Immune cellular bases for aging-associated alterations in generation of IFN-γ by immune cells of healthy old subjects. Columns and bars depict mean ± sd results of studies of NK/NKT cells and T cells from 3 healthy (group I) old female or male subjects and 3 young healthy female or male control subjects, with harvesting of supernates on d 2 (open bars) and d 3 (cross-hatched bars). Stimuli were 1 μg/well of anti-human CD3 + anti-human CD28 antibodies or combinations of 1 μg/well of anti-human CD3 antibody, 50 ng/ml of IL-18, 5 ng/ml of IL-2 or IL-12, and 50 ng/ml of phorbol myristate acetate (PMA). Significance of increases above and decreases below the 100% level, where values for young and old subjects would be the same, was calculated by a Mann-Whitney nonparametric test. ⁺P < 0.05; *P < 0.01.

Figure 5.

Ratios of generation of IL-6, TNF-α, and IP-10 chemokine by differentiated monocytes from healthy old (group I) and young subjects.

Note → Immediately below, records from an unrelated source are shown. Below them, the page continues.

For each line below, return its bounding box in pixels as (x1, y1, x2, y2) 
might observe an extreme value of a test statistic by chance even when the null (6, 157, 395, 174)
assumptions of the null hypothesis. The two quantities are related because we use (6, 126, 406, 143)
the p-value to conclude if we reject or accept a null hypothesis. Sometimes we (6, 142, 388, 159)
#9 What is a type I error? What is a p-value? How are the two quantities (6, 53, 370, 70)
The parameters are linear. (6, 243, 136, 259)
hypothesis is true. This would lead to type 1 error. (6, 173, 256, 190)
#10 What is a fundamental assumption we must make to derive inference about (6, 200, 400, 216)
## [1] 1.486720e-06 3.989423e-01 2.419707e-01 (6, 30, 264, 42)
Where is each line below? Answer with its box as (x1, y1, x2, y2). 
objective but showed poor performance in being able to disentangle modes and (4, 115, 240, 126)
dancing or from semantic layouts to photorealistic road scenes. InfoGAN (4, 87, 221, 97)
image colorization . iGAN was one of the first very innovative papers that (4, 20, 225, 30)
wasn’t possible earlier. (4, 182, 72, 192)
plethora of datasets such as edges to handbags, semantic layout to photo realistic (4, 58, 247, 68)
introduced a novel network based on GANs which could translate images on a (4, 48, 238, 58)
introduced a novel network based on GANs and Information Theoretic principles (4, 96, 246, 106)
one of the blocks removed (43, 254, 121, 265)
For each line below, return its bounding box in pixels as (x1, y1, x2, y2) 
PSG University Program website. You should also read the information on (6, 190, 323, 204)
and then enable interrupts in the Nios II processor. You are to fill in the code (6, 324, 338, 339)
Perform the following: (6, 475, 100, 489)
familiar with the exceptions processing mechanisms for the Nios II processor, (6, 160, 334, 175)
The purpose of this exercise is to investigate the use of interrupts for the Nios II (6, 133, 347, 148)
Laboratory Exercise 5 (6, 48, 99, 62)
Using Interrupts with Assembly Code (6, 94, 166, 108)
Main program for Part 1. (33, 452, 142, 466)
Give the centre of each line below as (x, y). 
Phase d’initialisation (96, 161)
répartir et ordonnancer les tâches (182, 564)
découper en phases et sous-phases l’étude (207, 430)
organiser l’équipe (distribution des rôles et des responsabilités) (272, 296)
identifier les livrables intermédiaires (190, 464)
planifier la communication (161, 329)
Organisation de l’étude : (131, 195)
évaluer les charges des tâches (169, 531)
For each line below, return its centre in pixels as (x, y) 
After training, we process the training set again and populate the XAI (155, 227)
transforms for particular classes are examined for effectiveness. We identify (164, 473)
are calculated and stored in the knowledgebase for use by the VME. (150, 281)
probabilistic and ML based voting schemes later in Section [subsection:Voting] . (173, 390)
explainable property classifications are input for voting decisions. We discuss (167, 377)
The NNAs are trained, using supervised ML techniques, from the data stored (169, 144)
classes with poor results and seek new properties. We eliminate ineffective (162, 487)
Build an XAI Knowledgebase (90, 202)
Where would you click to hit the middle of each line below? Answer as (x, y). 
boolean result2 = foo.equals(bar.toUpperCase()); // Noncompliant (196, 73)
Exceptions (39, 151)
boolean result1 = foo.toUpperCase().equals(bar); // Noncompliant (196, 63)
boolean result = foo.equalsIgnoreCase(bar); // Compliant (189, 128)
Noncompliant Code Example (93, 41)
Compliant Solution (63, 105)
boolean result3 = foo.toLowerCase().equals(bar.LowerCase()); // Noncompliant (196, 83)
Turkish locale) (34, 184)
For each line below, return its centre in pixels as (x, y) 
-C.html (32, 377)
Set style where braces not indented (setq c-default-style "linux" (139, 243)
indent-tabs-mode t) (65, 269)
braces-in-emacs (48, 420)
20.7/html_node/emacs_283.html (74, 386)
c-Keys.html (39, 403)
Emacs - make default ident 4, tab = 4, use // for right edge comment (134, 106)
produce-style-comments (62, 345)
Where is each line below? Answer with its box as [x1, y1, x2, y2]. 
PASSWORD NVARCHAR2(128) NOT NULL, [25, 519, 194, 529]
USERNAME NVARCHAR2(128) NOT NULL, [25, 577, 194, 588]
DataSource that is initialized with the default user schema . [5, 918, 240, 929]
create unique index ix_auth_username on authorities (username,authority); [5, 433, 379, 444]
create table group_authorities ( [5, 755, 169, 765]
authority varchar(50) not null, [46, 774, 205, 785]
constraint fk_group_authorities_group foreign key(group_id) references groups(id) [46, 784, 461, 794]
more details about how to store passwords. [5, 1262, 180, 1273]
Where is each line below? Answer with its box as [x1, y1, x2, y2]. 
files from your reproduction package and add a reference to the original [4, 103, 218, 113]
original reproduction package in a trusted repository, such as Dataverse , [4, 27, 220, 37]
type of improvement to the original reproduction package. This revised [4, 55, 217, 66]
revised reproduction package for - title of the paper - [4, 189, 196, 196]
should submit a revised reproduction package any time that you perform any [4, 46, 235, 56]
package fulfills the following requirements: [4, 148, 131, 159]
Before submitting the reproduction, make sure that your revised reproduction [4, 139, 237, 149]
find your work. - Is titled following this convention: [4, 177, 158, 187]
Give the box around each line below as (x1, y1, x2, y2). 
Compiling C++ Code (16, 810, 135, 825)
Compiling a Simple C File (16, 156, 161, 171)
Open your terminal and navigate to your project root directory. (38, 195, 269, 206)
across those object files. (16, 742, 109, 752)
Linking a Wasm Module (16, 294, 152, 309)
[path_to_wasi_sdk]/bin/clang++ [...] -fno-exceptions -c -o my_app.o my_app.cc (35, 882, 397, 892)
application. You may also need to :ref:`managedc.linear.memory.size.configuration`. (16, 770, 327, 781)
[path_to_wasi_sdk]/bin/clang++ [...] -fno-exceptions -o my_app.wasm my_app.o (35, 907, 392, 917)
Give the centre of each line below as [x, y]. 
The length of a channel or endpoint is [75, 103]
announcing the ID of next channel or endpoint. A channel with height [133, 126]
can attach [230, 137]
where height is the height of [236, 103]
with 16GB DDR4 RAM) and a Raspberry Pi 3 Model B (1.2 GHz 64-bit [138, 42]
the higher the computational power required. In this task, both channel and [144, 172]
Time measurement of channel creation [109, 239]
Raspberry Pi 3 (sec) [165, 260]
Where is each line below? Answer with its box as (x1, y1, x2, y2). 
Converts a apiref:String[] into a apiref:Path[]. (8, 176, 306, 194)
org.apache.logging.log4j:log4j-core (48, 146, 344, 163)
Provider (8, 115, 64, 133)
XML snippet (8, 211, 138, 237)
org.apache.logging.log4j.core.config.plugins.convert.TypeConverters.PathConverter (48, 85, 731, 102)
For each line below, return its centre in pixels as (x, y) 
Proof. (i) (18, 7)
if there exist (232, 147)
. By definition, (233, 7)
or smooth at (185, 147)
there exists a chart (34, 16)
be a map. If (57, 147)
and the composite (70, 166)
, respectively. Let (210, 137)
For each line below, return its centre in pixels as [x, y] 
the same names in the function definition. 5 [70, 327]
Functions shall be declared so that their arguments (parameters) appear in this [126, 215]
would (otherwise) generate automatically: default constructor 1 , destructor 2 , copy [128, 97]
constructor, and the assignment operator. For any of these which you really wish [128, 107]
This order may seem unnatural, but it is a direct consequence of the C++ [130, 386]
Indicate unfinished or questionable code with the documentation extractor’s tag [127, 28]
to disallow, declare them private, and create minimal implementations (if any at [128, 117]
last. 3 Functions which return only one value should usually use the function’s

Columns and bars depict mean ± sd values for supernates harvested at 6 h (hatched columns) and 24 h (open columns). Statistical significance of increases above and decreases below the level of 1 (no difference between young and old) was calculated by the Mann-Whitney nonparametric test. ⁺P < 0.05; *P < 0.01; **P < 0.001.

Figure 6.

Relationships between immune-inflammatory status and the old-young ratio of generation of IL-6, TNF-α, and IP-10 by differentiated monocytes of subjects in groups I, IIA, and IIB. Stimuli, conditions, and meanings of each type of column, bar, and symbol denoting statistical significance of increases above and decreases below the ratio of 1 (no difference between young and old) were the same as in Fig. 5.